### Task data
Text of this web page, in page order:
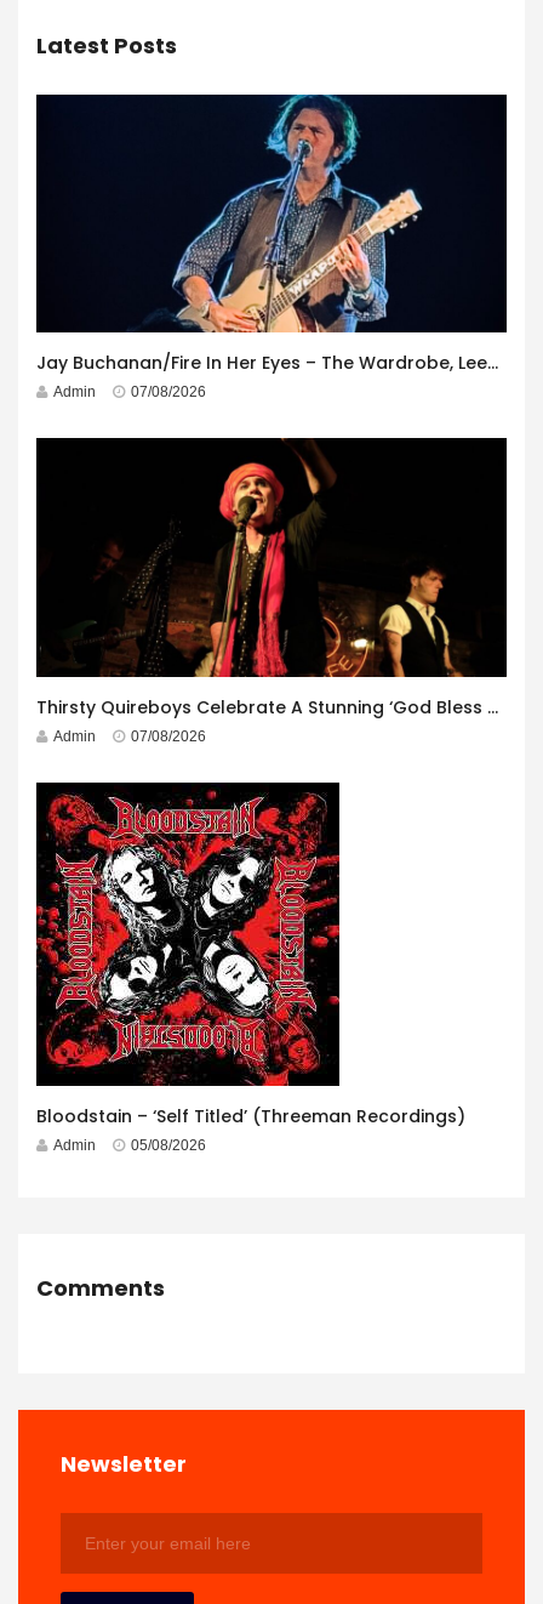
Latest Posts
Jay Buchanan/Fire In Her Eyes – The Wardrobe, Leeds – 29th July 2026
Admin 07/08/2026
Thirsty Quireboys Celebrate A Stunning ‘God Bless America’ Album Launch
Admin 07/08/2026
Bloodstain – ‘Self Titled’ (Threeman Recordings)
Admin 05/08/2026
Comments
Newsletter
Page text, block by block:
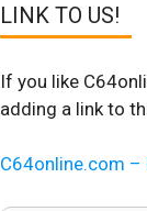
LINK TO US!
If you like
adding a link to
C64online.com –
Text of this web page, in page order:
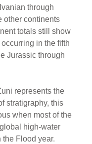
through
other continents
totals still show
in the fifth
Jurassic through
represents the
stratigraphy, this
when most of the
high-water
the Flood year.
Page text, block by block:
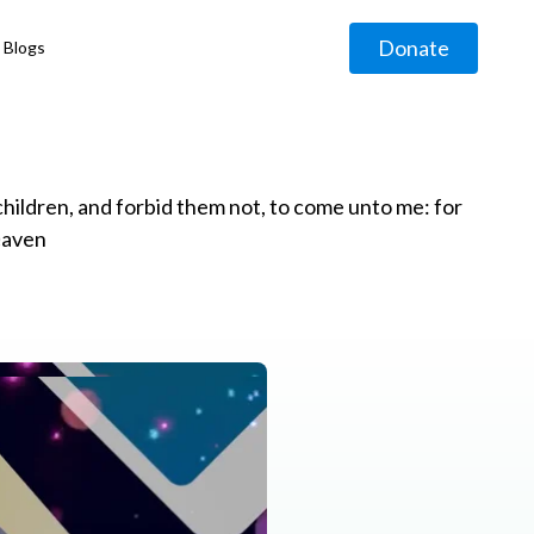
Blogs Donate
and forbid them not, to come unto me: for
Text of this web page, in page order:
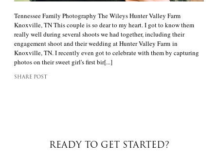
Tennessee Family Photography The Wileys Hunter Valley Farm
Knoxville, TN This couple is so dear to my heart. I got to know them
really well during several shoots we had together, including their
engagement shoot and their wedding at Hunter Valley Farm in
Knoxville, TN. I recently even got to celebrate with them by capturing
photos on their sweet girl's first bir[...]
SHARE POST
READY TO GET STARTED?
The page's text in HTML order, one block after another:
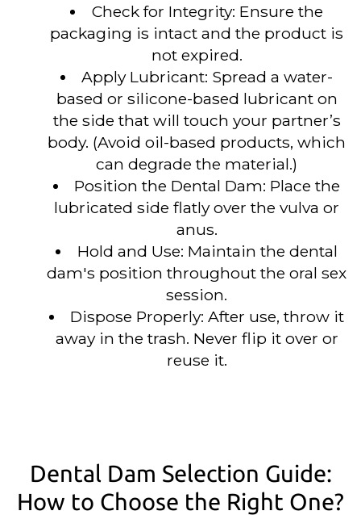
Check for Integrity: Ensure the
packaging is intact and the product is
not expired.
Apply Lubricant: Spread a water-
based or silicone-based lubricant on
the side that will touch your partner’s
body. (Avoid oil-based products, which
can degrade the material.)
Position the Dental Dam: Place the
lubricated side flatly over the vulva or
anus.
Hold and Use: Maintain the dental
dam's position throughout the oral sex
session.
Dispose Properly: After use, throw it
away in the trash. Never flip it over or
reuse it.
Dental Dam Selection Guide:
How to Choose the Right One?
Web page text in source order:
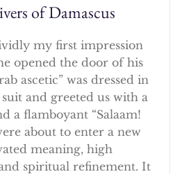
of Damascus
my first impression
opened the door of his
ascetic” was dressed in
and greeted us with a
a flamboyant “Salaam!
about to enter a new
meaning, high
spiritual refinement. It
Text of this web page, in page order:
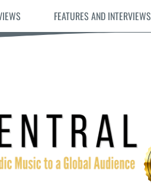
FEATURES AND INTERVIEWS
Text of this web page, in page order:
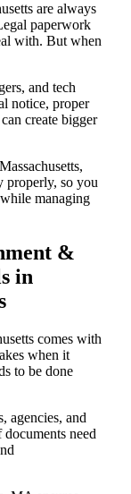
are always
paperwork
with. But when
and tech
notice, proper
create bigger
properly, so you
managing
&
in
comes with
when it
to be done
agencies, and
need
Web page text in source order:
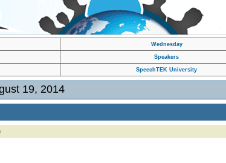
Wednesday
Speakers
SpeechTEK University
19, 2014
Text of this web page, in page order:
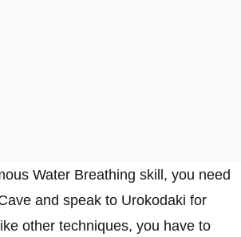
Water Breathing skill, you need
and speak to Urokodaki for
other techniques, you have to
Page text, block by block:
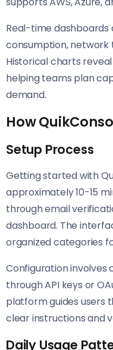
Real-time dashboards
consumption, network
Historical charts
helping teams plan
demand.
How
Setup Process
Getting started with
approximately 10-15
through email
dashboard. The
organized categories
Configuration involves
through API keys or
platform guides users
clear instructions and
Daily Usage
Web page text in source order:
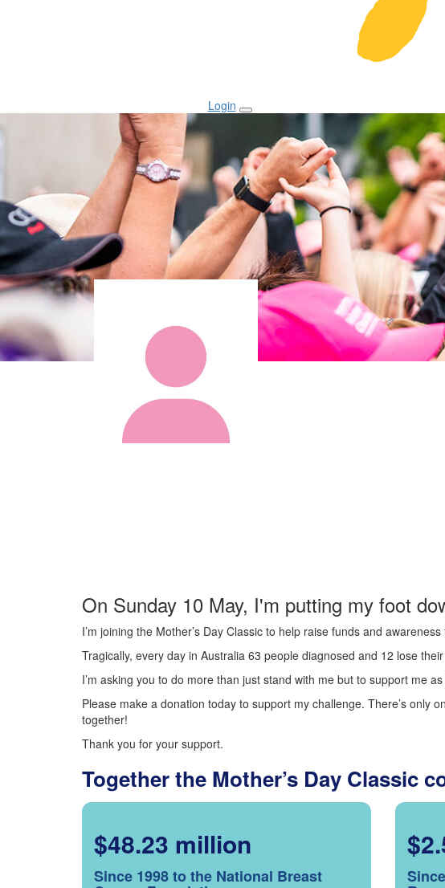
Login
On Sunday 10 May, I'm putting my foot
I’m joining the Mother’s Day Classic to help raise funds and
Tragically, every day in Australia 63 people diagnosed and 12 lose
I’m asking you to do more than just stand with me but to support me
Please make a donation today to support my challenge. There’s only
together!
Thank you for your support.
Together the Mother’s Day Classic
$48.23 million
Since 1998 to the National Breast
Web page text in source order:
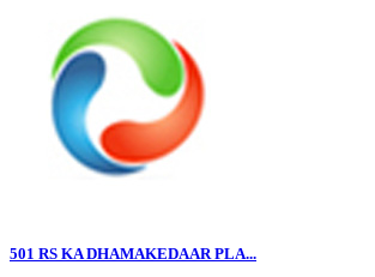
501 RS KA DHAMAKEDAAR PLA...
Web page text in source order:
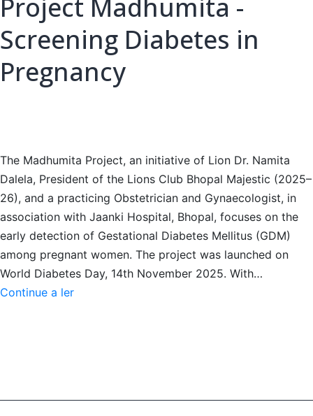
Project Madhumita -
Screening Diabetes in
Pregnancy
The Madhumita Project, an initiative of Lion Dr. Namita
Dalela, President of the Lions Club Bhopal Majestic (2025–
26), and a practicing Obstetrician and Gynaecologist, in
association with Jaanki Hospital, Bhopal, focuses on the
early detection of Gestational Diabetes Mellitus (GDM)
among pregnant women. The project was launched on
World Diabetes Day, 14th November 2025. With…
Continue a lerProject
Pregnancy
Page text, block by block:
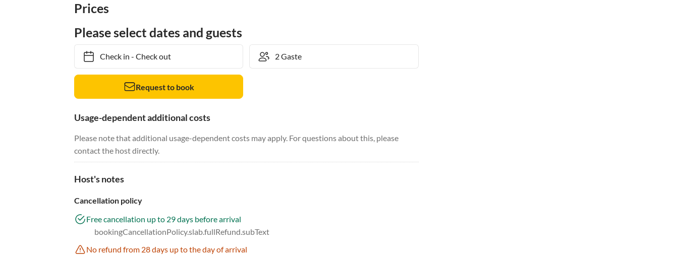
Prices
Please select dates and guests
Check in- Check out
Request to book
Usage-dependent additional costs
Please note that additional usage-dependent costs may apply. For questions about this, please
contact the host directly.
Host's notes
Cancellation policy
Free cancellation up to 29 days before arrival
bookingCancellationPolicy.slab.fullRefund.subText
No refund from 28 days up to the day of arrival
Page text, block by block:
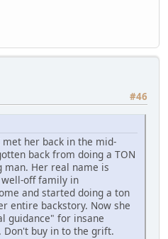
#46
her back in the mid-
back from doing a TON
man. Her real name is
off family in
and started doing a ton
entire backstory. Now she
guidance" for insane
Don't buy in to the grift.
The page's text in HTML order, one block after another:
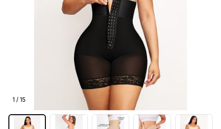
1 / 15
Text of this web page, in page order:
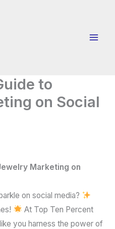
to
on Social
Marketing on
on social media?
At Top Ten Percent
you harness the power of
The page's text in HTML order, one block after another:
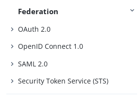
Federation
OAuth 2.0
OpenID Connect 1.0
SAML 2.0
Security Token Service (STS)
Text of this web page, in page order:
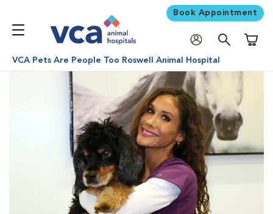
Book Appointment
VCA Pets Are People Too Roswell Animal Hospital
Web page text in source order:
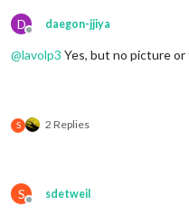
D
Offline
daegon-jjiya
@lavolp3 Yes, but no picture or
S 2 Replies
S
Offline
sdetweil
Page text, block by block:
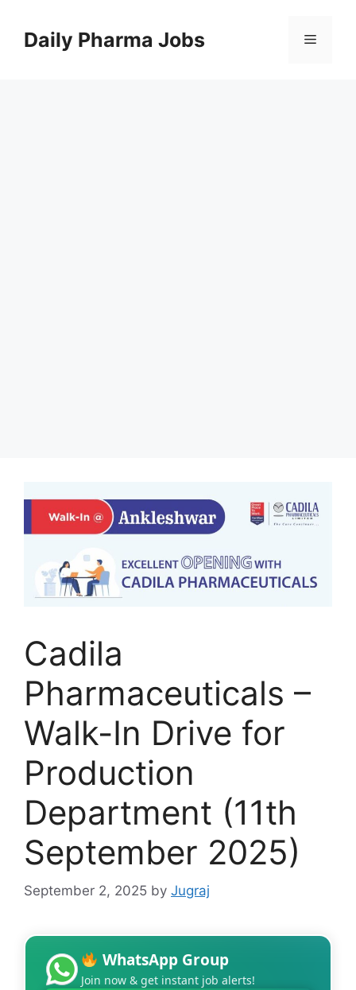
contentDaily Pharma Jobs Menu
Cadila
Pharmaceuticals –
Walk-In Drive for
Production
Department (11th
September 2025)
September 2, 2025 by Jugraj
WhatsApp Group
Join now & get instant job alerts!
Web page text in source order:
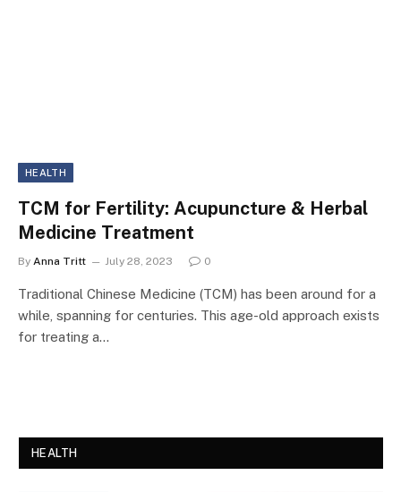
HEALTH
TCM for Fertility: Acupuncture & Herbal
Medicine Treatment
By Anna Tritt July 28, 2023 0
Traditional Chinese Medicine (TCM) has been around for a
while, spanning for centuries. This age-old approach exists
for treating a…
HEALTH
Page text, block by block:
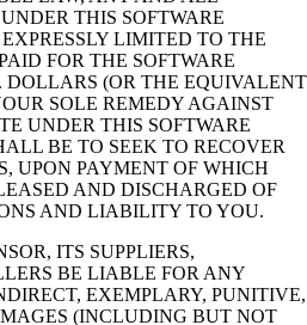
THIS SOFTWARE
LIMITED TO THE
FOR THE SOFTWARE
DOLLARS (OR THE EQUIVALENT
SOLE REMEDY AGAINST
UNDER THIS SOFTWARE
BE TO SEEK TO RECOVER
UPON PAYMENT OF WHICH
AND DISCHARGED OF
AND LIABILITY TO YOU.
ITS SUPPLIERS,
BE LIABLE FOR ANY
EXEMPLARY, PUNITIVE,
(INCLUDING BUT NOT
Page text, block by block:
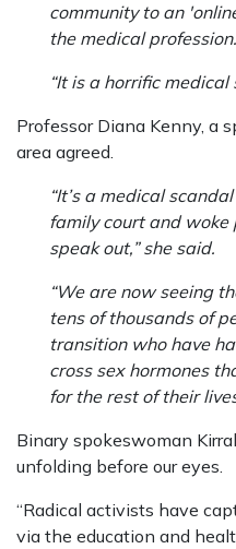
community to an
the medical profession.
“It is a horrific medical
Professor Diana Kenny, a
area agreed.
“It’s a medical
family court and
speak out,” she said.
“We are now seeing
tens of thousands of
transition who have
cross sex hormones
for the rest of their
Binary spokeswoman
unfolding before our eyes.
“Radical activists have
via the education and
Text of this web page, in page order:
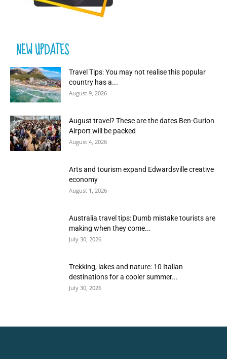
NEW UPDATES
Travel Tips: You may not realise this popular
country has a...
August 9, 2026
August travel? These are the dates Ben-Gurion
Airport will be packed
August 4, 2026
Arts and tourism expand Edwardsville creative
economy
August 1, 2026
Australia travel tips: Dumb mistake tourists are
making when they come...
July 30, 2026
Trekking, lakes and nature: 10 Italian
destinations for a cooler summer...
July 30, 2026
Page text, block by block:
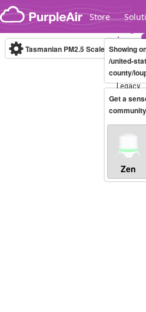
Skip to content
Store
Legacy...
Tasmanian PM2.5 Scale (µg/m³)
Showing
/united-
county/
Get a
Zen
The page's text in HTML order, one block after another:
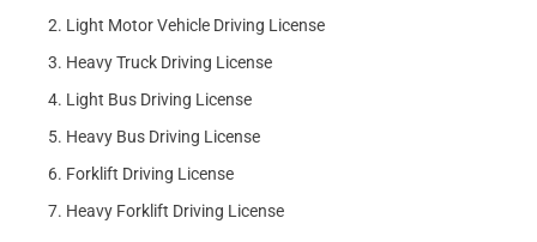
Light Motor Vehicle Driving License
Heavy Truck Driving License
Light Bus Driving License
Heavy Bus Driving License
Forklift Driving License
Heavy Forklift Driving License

### Exercise brief
Return the complete material exactly as given, excluding images.

### Task response
Text of this web page, in page order:
Latest Posts
Jay Buchanan/Fire In Her Eyes – The Wardrobe, Leeds – 29th July 2026
Admin 07/08/2026
Thirsty Quireboys Celebrate A Stunning ‘God Bless America’ Album Launch
Admin 07/08/2026
Bloodstain – ‘Self Titled’ (Threeman Recordings)
Admin 05/08/2026
Comments
Newsletter
Page text, block by block:
LINK TO US!
If you like
adding a link to
C64online.com –
Text of this web page, in page order:
through
other continents
totals still show
in the fifth
Jurassic through
represents the
stratigraphy, this
when most of the
high-water
the Flood year.
Page text, block by block:
Blogs Donate
and forbid them not, to come unto me: for
Text of this web page, in page order:
Tennessee Family Photography The Wileys Hunter Valley Farm
Knoxville, TN This couple is so dear to my heart. I got to know them
really well during several shoots we had together, including their
engagement shoot and their wedding at Hunter Valley Farm in
Knoxville, TN. I recently even got to celebrate with them by capturing
photos on their sweet girl's first bir[...]
SHARE POST
READY TO GET STARTED?
The page's text in HTML order, one block after another:
Check for Integrity: Ensure the
packaging is intact and the product is
not expired.
Apply Lubricant: Spread a water-
based or silicone-based lubricant on
the side that will touch your partner’s
body. (Avoid oil-based products, which
can degrade the material.)
Position the Dental Dam: Place the
lubricated side flatly over the vulva or
anus.
Hold and Use: Maintain the dental
dam's position throughout the oral sex
session.
Dispose Properly: After use, throw it
away in the trash. Never flip it over or
reuse it.
Dental Dam Selection Guide:
How to Choose the Right One?
Web page text in source order:
of Damascus
my first impression
opened the door of his
ascetic” was dressed in
and greeted us with a
a flamboyant “Salaam!
about to enter a new
meaning, high
spiritual refinement. It
Text of this web page, in page order:
FEATURES AND INTERVIEWS
Text of this web page, in page order:
are always
paperwork
with. But when
and tech
notice, proper
create bigger
properly, so you
managing
&
in
comes with
when it
to be done
agencies, and
need
Web page text in source order:
Wednesday
Speakers
SpeechTEK University
19, 2014
Text of this web page, in page order:
Water Breathing skill, you need
and speak to Urokodaki for
other techniques, you have to
Page text, block by block:
Real-time dashboards
consumption, network
Historical charts
helping teams plan
demand.
How
Setup Process
Getting started with
approximately 10-15
through email
dashboard. The
organized categories
Configuration involves
through API keys or
platform guides users
clear instructions and
Daily Usage
Web page text in source order:
Login
On Sunday 10 May, I'm putting my foot
I’m joining the Mother’s Day Classic to help raise funds and
Tragically, every day in Australia 63 people diagnosed and 12 lose
I’m asking you to do more than just stand with me but to support me
Please make a donation today to support my challenge. There’s only
together!
Thank you for your support.
Together the Mother’s Day Classic
$48.23 million
Since 1998 to the National Breast
Web page text in source order:
501 RS KA DHAMAKEDAAR PLA...
Web page text in source order:
Project Madhumita -
Screening Diabetes in
Pregnancy
The Madhumita Project, an initiative of Lion Dr. Namita
Dalela, President of the Lions Club Bhopal Majestic (2025–
26), and a practicing Obstetrician and Gynaecologist, in
association with Jaanki Hospital, Bhopal, focuses on the
early detection of Gestational Diabetes Mellitus (GDM)
among pregnant women. The project was launched on
World Diabetes Day, 14th November 2025. With…
Continue a lerProject
Pregnancy
Page text, block by block:
Prices
Please select dates and guests
Check in- Check out
Request to book
Usage-dependent additional costs
Please note that additional usage-dependent costs may apply. For questions about this, please
contact the host directly.
Host's notes
Cancellation policy
Free cancellation up to 29 days before arrival
bookingCancellationPolicy.slab.fullRefund.subText
No refund from 28 days up to the day of arrival
Page text, block by block:
#46
her back in the mid-
back from doing a TON
man. Her real name is
off family in
and started doing a ton
entire backstory. Now she
guidance" for insane
Don't buy in to the grift.
The page's text in HTML order, one block after another:
1 / 15
Text of this web page, in page order:
to
on Social
Marketing on
on social media?
At Top Ten Percent
you harness the power of
The page's text in HTML order, one block after another:
Federation
OAuth 2.0
OpenID Connect 1.0
SAML 2.0
Security Token Service (STS)
Text of this web page, in page order:
Book Appointment
VCA Pets Are People Too Roswell Animal Hospital
Web page text in source order:
D
Offline
daegon-jjiya
@lavolp3 Yes, but no picture or
S 2 Replies
S
Offline
sdetweil
Page text, block by block:
contentDaily Pharma Jobs Menu
Cadila
Pharmaceuticals –
Walk-In Drive for
Production
Department (11th
September 2025)
September 2, 2025 by Jugraj
WhatsApp Group
Join now & get instant job alerts!
Web page text in source order:
HEALTH
TCM for Fertility: Acupuncture & Herbal
Medicine Treatment
By Anna Tritt July 28, 2023 0
Traditional Chinese Medicine (TCM) has been around for a
while, spanning for centuries. This age-old approach exists
for treating a…
HEALTH
Page text, block by block:
THIS SOFTWARE
LIMITED TO THE
FOR THE SOFTWARE
DOLLARS (OR THE EQUIVALENT
SOLE REMEDY AGAINST
UNDER THIS SOFTWARE
BE TO SEEK TO RECOVER
UPON PAYMENT OF WHICH
AND DISCHARGED OF
AND LIABILITY TO YOU.
ITS SUPPLIERS,
BE LIABLE FOR ANY
EXEMPLARY, PUNITIVE,
(INCLUDING BUT NOT
Page text, block by block:
community to an
the medical profession.
“It is a horrific medical
Professor Diana Kenny, a
area agreed.
“It’s a medical
family court and
speak out,” she said.
“We are now seeing
tens of thousands of
transition who have
cross sex hormones
for the rest of their
Binary spokeswoman
unfolding before our eyes.
“Radical activists have
via the education and
Text of this web page, in page order:
NEW UPDATES
Travel Tips: You may not realise this popular
country has a...
August 9, 2026
August travel? These are the dates Ben-Gurion
Airport will be packed
August 4, 2026
Arts and tourism expand Edwardsville creative
economy
August 1, 2026
Australia travel tips: Dumb mistake tourists are
making when they come...
July 30, 2026
Trekking, lakes and nature: 10 Italian
destinations for a cooler summer...
July 30, 2026
Page text, block by block:
Skip to content
Store
Legacy...
Tasmanian PM2.5 Scale (µg/m³)
Showing
/united-
county/
Get a
Zen
The page's text in HTML order, one block after another:
Light Motor Vehicle Driving License
Heavy Truck Driving License
Light Bus Driving License
Heavy Bus Driving License
Forklift Driving License
Heavy Forklift Driving License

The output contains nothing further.